Additionally, earnest public discussion and advocacy for the codification of RSPs may give off the superficial impression to policymakers that corporate governance is adequately addressing safety concerns. All of these are reasons why even strictly profit-maximizing AI corporations might publish RSPs - it quells regulatory pressures and shifts and frames the policy debate in their favor. Hence, affording outsized attention to RSPs and conceiving of RSP codification as a promising legislative approach is unlikely to lead to particularly safe regulation. It might, however, incur a false sense of confidence, reduce political will to regulate, or shift the regulatory process in favor of industry. We should care much less about RSPs.
For-Profit Policy Work Is Called Corporate Lobbying
For-profit work on policy and governance is usually called corporate lobbying. In many other industries, corporate lobbying is an opposing corrective force to advocacy
Corporate lobbying output should be understood as constrained by business interests
Talent allocation and policy attention should be more skeptical of corporate lobbying.
Thirdly, AI corporations’ lobbying efforts currently have a strangely mixed standing in safety policy debates. Leading AI corporations employ large teams dedicated to policy (similar, by all accounts, to government affairs teams at other corporations) and governance (with less direct equivalent). On one hand, extensive lobbying efforts by AI corporations are often viewed critically, especially as they attempt to weaken regulatory constraints. On the other hand, these teams sometimes appear as allies of safety policy advocacy. Labs’ lobbying and governance teams frequently recruit from safety advocates, and entertain close relationships with the safety coalition. In fact, working for an AI corporation is often considered an advisable, desirable career step for non-profit safety advocates. This integration is highly unusual. In other industries, transfers from non-profit work to corporate lobbying happen, but they are usually not considered in service of the non-profits’ goals, and might at best be called green- (or safety-, or clean-,...) washing and at worst betrayal to the cause.

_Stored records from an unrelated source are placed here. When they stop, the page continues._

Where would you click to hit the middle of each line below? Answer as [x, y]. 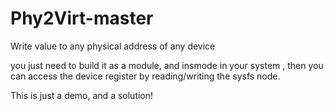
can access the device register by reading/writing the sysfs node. [145, 76]
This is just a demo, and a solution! [82, 95]
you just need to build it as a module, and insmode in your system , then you [167, 65]
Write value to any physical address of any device [113, 46]
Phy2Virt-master [82, 18]
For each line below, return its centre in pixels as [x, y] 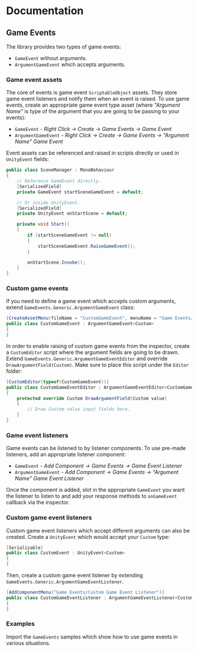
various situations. [29, 643]
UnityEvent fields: [27, 159]
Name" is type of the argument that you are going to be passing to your [93, 111]
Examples [21, 624]
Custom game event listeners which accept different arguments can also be [98, 530]
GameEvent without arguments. [51, 58]
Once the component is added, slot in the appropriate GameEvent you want [95, 490]
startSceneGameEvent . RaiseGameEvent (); [86, 246]
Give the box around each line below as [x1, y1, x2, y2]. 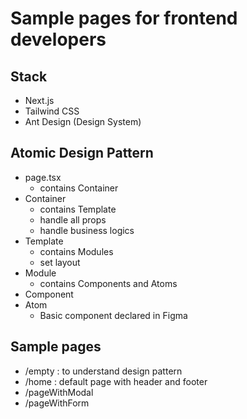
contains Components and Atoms [39, 277, 178, 289]
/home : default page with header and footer [24, 375, 208, 387]
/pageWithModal [24, 386, 94, 398]
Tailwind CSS [24, 105, 80, 117]
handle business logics [39, 224, 135, 236]
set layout [39, 256, 81, 268]
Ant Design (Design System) [24, 116, 142, 127]
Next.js [24, 95, 55, 106]
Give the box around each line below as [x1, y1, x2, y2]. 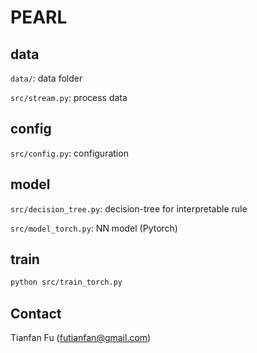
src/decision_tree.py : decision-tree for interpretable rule [10, 202, 248, 215]
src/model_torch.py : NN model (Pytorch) [10, 222, 178, 234]
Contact [10, 305, 62, 322]
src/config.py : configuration [10, 147, 129, 159]
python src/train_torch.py [10, 277, 123, 288]
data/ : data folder [10, 72, 83, 84]
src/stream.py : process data [10, 92, 128, 103]
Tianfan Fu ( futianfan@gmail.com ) [10, 332, 152, 344]
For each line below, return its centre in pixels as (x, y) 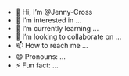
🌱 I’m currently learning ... (57, 28)
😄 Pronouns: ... (41, 57)
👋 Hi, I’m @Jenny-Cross (54, 12)
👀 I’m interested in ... (48, 20)
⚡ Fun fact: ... (37, 65)
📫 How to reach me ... (52, 45)
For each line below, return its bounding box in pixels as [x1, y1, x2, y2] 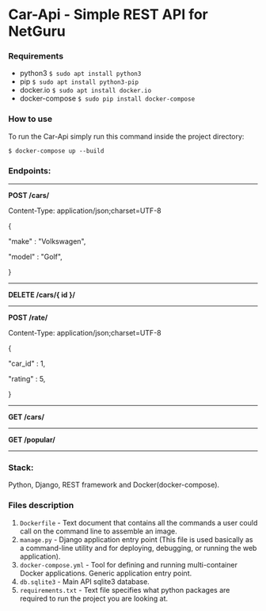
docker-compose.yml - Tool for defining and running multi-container [19, 560, 237, 569]
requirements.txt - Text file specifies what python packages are [19, 585, 230, 594]
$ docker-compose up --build [8, 146, 104, 155]
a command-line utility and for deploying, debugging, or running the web [19, 543, 257, 552]
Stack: [8, 462, 34, 472]
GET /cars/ [8, 412, 45, 422]
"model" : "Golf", [8, 252, 63, 262]
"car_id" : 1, [8, 359, 46, 369]
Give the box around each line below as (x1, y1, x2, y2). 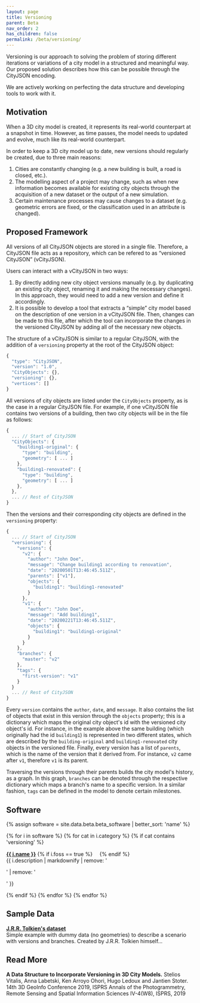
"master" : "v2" (21, 656, 60, 662)
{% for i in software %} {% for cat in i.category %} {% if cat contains (6, 832, 175, 839)
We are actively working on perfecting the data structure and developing (6, 84, 185, 90)
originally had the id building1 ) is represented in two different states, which (6, 732, 192, 739)
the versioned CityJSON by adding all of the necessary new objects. (14, 323, 183, 331)
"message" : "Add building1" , (27, 612, 100, 618)
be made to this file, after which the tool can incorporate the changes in (14, 317, 191, 324)
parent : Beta (6, 20, 39, 26)
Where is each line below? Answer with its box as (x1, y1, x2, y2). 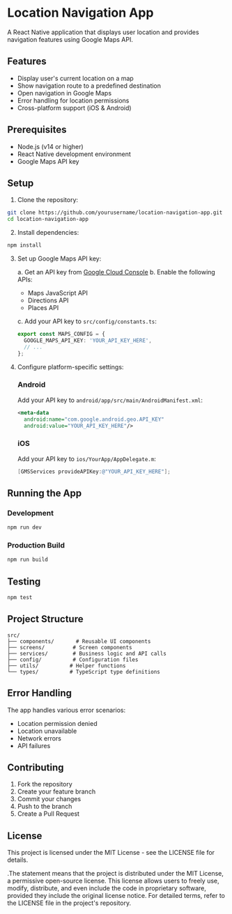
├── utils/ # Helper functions (7, 662, 127, 669)
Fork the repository (17, 780, 73, 789)
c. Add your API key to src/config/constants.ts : (17, 317, 157, 325)
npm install (7, 242, 42, 249)
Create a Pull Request (17, 810, 80, 818)
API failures (17, 741, 51, 750)
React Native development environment (17, 150, 131, 158)
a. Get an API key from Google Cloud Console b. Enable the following (17, 268, 216, 276)
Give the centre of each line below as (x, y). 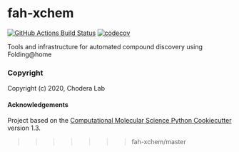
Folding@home (30, 54)
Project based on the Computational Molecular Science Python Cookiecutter (119, 121)
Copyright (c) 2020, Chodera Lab (56, 88)
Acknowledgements (38, 104)
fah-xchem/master (159, 142)
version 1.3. (24, 128)
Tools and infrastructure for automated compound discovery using (105, 46)
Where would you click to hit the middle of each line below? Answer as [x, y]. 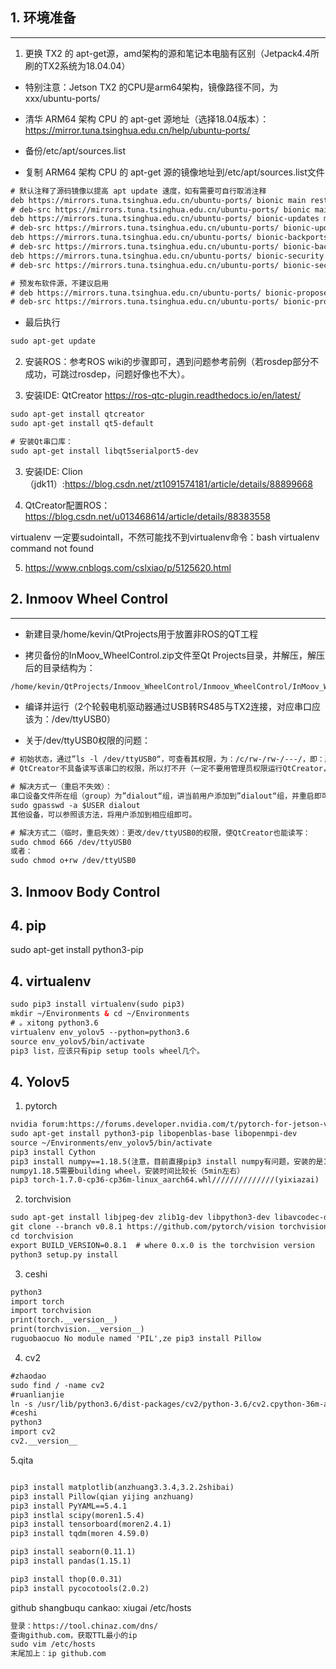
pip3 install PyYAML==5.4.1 [69, 1506]
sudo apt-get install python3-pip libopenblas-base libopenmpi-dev [154, 1134]
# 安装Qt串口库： [41, 441]
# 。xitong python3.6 [54, 1023]
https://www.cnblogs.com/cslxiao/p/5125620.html [128, 567]
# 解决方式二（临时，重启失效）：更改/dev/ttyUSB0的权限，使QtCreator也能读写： [160, 833]
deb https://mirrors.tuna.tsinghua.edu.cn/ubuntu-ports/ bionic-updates [165, 219]
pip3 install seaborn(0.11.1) [73, 1552]
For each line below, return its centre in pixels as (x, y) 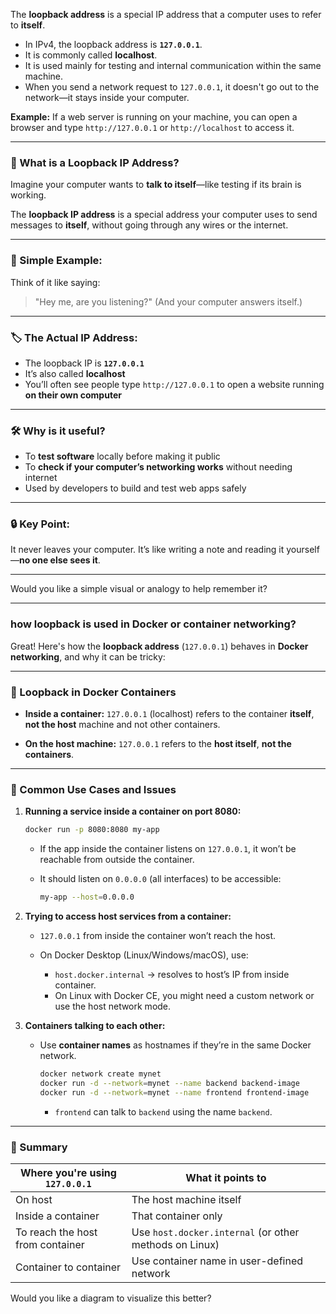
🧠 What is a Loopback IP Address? (95, 162)
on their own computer (73, 395)
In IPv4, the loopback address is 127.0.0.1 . (113, 44)
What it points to (226, 1178)
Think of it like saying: (55, 282)
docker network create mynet (100, 1074)
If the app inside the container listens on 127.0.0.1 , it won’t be (168, 849)
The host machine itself (186, 1200)
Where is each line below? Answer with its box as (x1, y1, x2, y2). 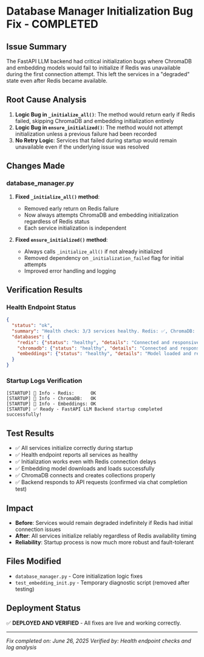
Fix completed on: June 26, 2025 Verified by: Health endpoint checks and (6, 637, 191, 644)
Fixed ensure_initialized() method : (15, 236, 108, 243)
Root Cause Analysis (6, 94, 87, 105)
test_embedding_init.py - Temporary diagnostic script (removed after (15, 578, 190, 586)
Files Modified (6, 556, 62, 567)
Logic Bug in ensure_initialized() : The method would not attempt (15, 124, 183, 131)
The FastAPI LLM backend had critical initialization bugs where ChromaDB (6, 58, 192, 65)
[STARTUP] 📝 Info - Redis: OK (6, 390, 97, 396)
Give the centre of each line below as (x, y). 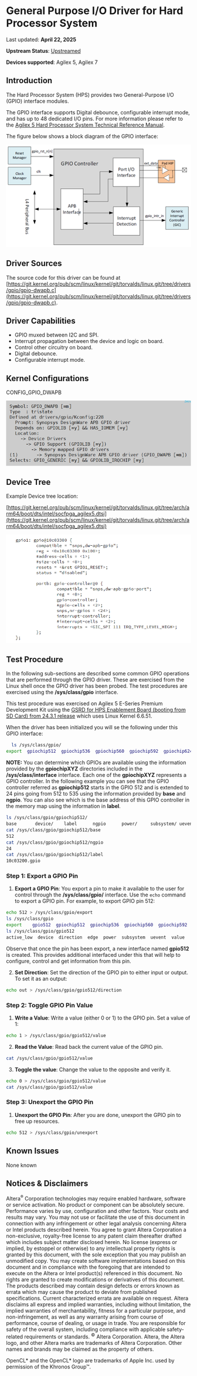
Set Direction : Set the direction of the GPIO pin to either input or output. (101, 972)
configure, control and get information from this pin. (69, 961)
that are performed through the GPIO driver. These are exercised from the (95, 680)
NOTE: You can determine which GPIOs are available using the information (96, 763)
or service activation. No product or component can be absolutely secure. (95, 1205)
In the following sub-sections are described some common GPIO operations (98, 674)
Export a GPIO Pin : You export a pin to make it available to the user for (99, 889)
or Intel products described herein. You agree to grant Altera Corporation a (96, 1229)
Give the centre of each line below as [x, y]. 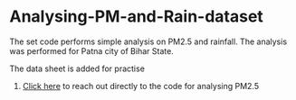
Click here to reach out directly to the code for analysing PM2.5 [141, 86]
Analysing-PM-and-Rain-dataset [137, 17]
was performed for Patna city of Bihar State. [91, 50]
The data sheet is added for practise [77, 68]
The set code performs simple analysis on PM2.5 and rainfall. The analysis [148, 41]
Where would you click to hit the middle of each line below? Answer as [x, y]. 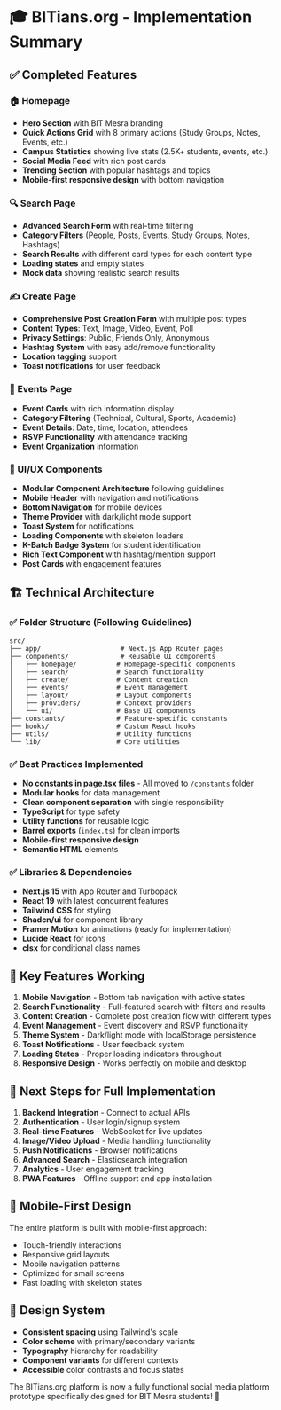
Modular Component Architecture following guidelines [123, 489]
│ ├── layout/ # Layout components [101, 695]
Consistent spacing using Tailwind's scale [100, 1332]
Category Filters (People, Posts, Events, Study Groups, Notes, [136, 235]
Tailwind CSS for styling [66, 911]
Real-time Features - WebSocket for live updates [112, 1131]
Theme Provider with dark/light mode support [106, 517]
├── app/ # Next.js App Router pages [117, 648]
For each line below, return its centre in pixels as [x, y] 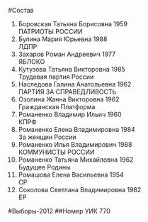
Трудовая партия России [56, 77]
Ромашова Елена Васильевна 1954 [71, 174]
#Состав [21, 10]
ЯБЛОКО [32, 62]
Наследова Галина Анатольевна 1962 [75, 84]
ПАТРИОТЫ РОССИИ [51, 32]
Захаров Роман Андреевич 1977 [67, 54]
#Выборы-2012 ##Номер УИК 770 [59, 211]
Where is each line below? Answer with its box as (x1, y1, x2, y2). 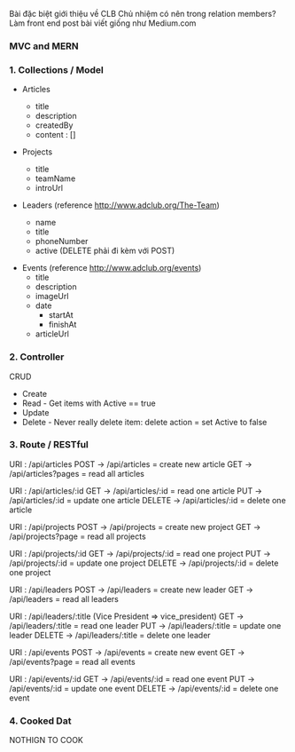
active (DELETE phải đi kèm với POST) (35, 245, 175, 257)
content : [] (35, 130, 76, 140)
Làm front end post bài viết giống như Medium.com (9, 18, 197, 28)
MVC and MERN (9, 40, 80, 52)
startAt (48, 310, 74, 321)
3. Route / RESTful (9, 439, 89, 451)
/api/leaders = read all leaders (9, 593, 120, 604)
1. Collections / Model (9, 63, 104, 75)
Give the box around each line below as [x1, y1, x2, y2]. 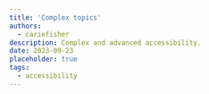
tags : [9, 64, 29, 73]
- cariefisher [17, 30, 70, 38]
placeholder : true [9, 55, 78, 64]
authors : [9, 21, 42, 30]
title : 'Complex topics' [9, 13, 102, 22]
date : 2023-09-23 [9, 47, 74, 56]
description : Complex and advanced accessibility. [9, 38, 202, 47]
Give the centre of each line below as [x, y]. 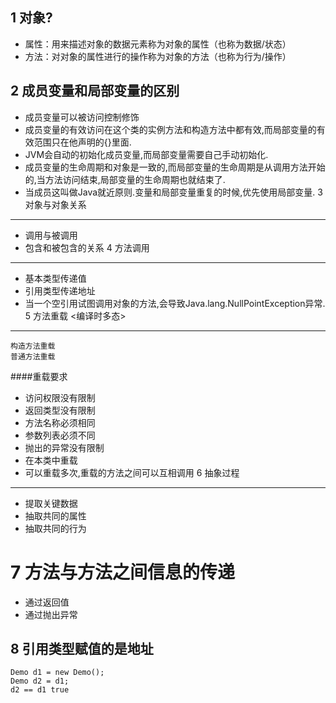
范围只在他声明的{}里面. [82, 142]
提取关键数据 [51, 503]
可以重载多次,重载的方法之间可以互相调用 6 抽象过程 [132, 472]
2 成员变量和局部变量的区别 [95, 91]
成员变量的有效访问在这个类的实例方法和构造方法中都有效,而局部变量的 [170, 129]
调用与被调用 [51, 235]
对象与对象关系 [55, 204]
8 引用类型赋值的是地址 [82, 648]
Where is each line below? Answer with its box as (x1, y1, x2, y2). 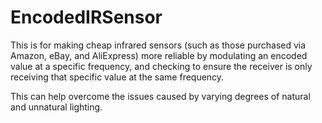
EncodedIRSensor (10, 6, 163, 29)
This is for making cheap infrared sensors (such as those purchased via (10, 39, 307, 51)
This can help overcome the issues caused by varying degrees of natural (10, 90, 311, 102)
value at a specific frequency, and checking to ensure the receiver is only (10, 60, 313, 72)
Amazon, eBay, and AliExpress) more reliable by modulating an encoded (10, 49, 308, 61)
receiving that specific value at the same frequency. (10, 71, 225, 83)
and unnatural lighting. (10, 101, 103, 113)
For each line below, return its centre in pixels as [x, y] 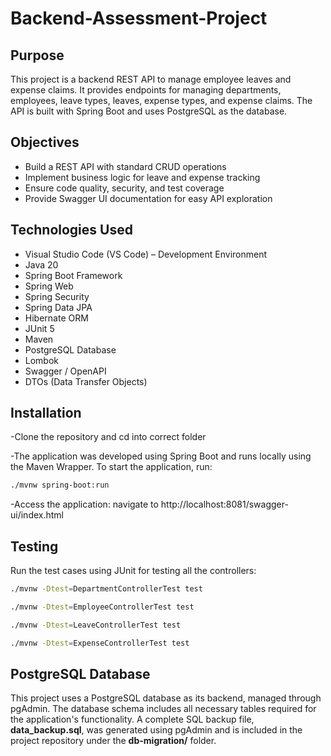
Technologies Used [71, 230]
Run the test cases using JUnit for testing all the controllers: [133, 571]
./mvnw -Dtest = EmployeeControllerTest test [102, 607]
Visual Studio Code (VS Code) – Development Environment [146, 254]
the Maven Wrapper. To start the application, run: [111, 467]
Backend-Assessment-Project [139, 18]
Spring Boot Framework [73, 275]
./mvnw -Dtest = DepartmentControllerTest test [106, 589]
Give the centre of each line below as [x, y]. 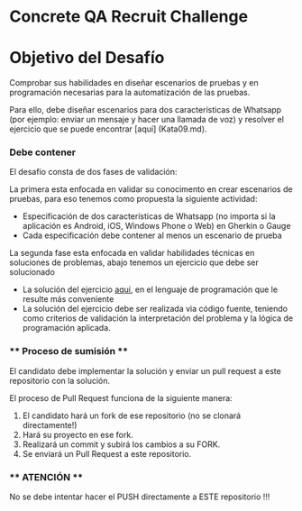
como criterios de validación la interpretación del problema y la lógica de [158, 318]
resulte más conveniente [68, 299]
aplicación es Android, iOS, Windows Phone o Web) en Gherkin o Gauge [156, 226]
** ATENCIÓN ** [46, 477]
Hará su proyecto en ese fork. [78, 434]
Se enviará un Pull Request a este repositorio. [107, 453]
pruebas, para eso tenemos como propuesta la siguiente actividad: [133, 199]
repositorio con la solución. [60, 380]
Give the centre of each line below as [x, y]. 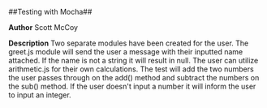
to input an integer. [40, 95]
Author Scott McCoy [43, 27]
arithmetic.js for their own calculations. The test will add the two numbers [131, 69]
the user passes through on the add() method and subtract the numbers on [134, 78]
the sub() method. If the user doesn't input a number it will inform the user [132, 86]
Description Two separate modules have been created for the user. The [129, 43]
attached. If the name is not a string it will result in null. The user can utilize [133, 60]
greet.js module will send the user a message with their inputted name [126, 52]
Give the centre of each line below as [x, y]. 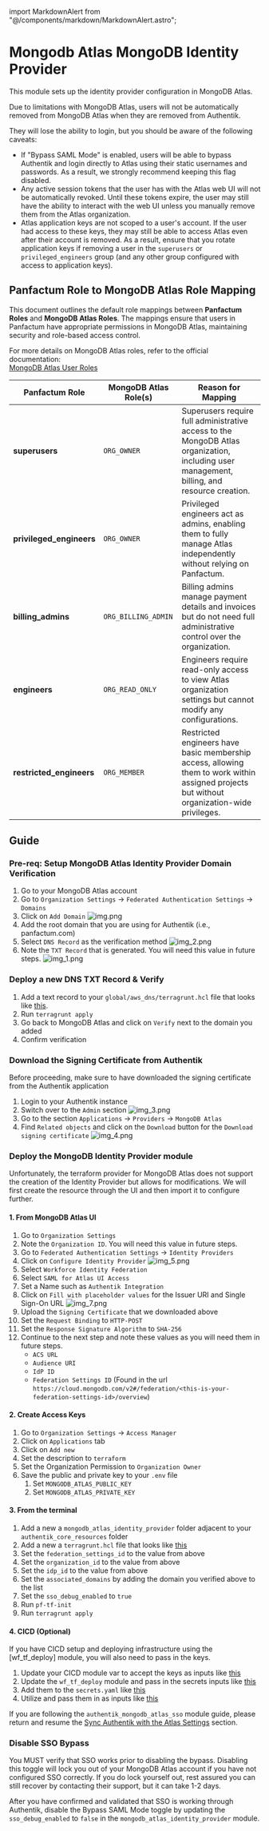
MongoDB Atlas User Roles [53, 368]
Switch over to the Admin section [73, 1110]
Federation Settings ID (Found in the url [100, 1379]
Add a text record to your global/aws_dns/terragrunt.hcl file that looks [138, 997]
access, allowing [213, 762]
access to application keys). [67, 265]
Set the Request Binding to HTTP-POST [81, 1320]
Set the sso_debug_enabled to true [76, 1596]

The existence of governance teams, concerned with developing ostensibly impartial ideas on how to govern their technology, is also not very common in other industries. This phenomenon may be best understood in light of the historical context. Given its status as a recently emerging technology with a long prehistory of more theoretical speculation around its capabilities, research labs became generalist hubs on the technology, as no one - beyond the labs and academia - had the technical knowledge of how to regulate it safely, or the political interest to even think about it much. But at least since the ChatGPT release followed by the surge of AI interest and investment, political institutions and civil society organizations are starting to catch up. Dedicated bodies, such as the EU AI Office and the US & UK AI Safety Institutes, have been established and equipped with leading talent, and there is a thriving new ecosystem of AI think tanks and advocacy groups.
It would be a mistake to burden the discussion around frontier AI with tribalistic rhetoric as is often present in regulatory debates of other industries. But its prevalence in virtually all of these other sectors points at which respective roles and relationships have been historically defined for corporate lobbyists, non-profit and academic advisors, and policy-makers. Forfeiting this adversarial dynamic points to a perhaps naive understanding of what profit-maximizing AI corporations will allow their policy and governance teams to do. It is simply implausible that labs would, in due time and following their increased commercialization, pay a substantial department to create policy-related outputs that do not directly further their policy goals. Again, the cynical perspective might be most informative: Profit-maximizing companies pay policy and governance teams to shape policy and governance in a way that maximizes their profits while avoiding researching and publishing any policy proposal that could potentially hinder their AI products and thereby its future financial success. This can be enforced on the executive level by directly vetoing any potent safety policy or - more indirectly - by cutting financial, organizational and compute resources for safety research. On a personal level, employees might be inclined to practice anticipatory obedience and avoid going head-to-head with their employers, in turn protecting their salary, shares, reputation and future impact in steering AI progress from the inside. Besides, working for a big AI corporation building a transformative technology like no other is of course exciting - even a cautious individual could at least be somewhat captivated by the thought of shaping rapid, utopian technological progress and therefore choose to remain on board. No one in these teams needs to be ill-spirited or self-servant for this mechanism to take hold. In fact, there might be a lot of value in creating policy that ensures progress and profit in an industry that promises as much economic and societal value as AI. We just claim that this value does not lie in causing first-order progress on making regulation more safe.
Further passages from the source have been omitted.